Activity
Nothing but the pictures should be left out when the entries below are duplicated.

Data excerpts
== Segment start ==

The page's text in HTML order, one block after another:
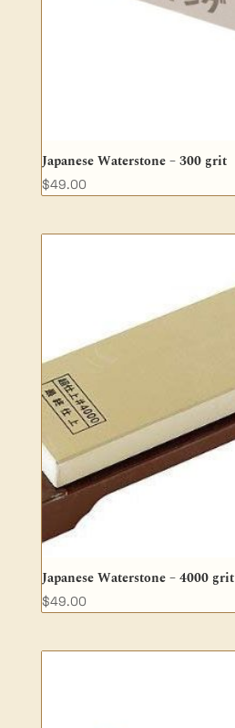
Japanese Waterstone – 300 grit
$49.00
Japanese Waterstone – 4000 grit
$49.00
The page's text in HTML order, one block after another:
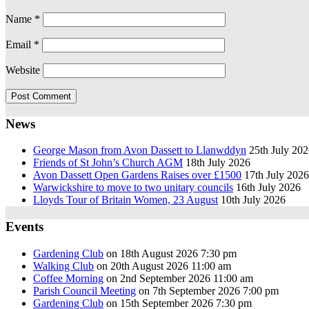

== Segment end ==

Task response
The page's text in HTML order, one block after another:
Japanese Waterstone – 300 grit
$49.00
Japanese Waterstone – 4000 grit
$49.00
The page's text in HTML order, one block after another:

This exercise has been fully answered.